Hyperbolic secant representation of the logistic function: Application to probabilistic multiple instance learning for CT intracranial hemorrhage detection

There has long been a problem of “weak supervision” in the field of artificial intelligence, where only part of the labels are observable in the training data, while the remaining labels are unknown. Multiple Instance Learning (MIL) is a paradigm to address this issue. In MIL, the training data is divided into multiple “bags”, each containing multiple instances. We can only observe the label of each bag but not the specific label of each instance. The goal of MIL is to predict the labels of new bags and their contained instances based on the labels of the bags.

The MIL paradigm has been widely applied in various scientific fields, particularly excelling in the field of medical imaging. This paper focuses on a practical medical problem – Intracranial Hemorrhage (ICH) detection. In this problem, a CT scan is considered as a bag, and each slice of the scan is an instance. If at least one slice shows evidence of bleeding, the entire scan is labeled as positive (diseased); otherwise, it is labeled as negative (normal). We can only observe the label of each scan but not the specific label of each slice. MIL can greatly reduce the workload of radiologists since they only need to label each scan once, rather than labeling each slice individually.

Probabilistic MIL methods have received widespread attention in recent years, among which Gaussian Process (GP)-based methods have shown superior performance because they can not only express complex models but also quantify uncertainty. One of the most successful GP-MIL methods is VGPMIL, which employs Variational Inference to handle the mathematical intractability brought by the Logistic function. Recent research has found that this method suffers from performance degradation in practice.

In this paper, the authors propose a new, equivalent, and tractable form of the Logistic observation model using a technique called Pólya-Gamma variables. Based on this, they reformulate the VGPMIL model into the PG-VGPMIL model. Interestingly, the authors find that the update equations of PG-VGPMIL during variational inference are exactly the same as those of the original VGPMIL. The root cause of this phenomenon lies in the two equivalent representations of the hyperbolic secant density: one is a super Gaussian form, and the other is a Gaussian Scale Mixture (GSM) form. VGPMIL utilizes the former representation, while PG-VGPMIL utilizes the latter.

Further analysis reveals that VGPMIL/PG-VGPMIL is actually a special case of a more general framework, ψ-VGPMIL, which is obtained by replacing the hyperbolic secant density with an arbitrary differentiable GSM density ψ. Based on this, the authors propose using the Gamma density instead of the PG density, leading to a new model called G-VGPMIL.

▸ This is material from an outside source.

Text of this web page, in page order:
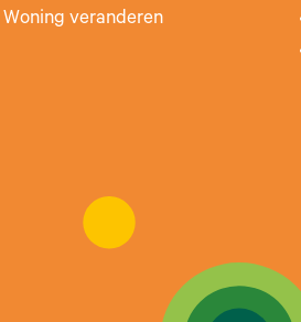
Woning veranderen

Experiments on multiple datasets (including a controlled experiment set MNIST, two MIL benchmark datasets MUSK, and a real-world ICH detection dataset RSNA and CQ500) demonstrate that G-VGPMIL outperforms the original VGPMIL in terms of both prediction performance and training efficiency, and it also outperforms most other methods on the ICH detection task. This result validates the effectiveness of the proposed method and provides useful insights for further research in this field.

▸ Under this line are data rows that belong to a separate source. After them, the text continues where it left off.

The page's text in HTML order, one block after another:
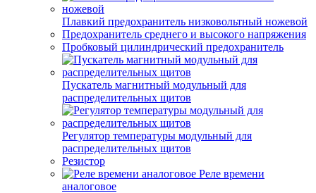
Плавкий предохранитель низковольтный ножевой
Предохранитель среднего и высокого напряжения
Пробковый цилиндрический предохранитель
Пускатель магнитный модульный для
распределительных щитов
Регулятор температуры модульный для
распределительных щитов
Резистор
Реле времени
аналоговое
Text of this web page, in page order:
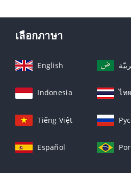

The main contributions of this paper include: 1) introducing Pólya-Gamma variables into the MIL domain; 2) discovering that PG-VGPMIL is an equivalent form of VGPMIL; 3) proposing a more general ψ-VGPMIL framework; 4) proposing a new G-VGPMIL model using the Gamma density as an example; 5) validating the superior performance of G-VGPMIL on multiple datasets. This work not only expands the theoretical foundation of the MIL field but also provides an efficient solution for practical applications such as ICH detection.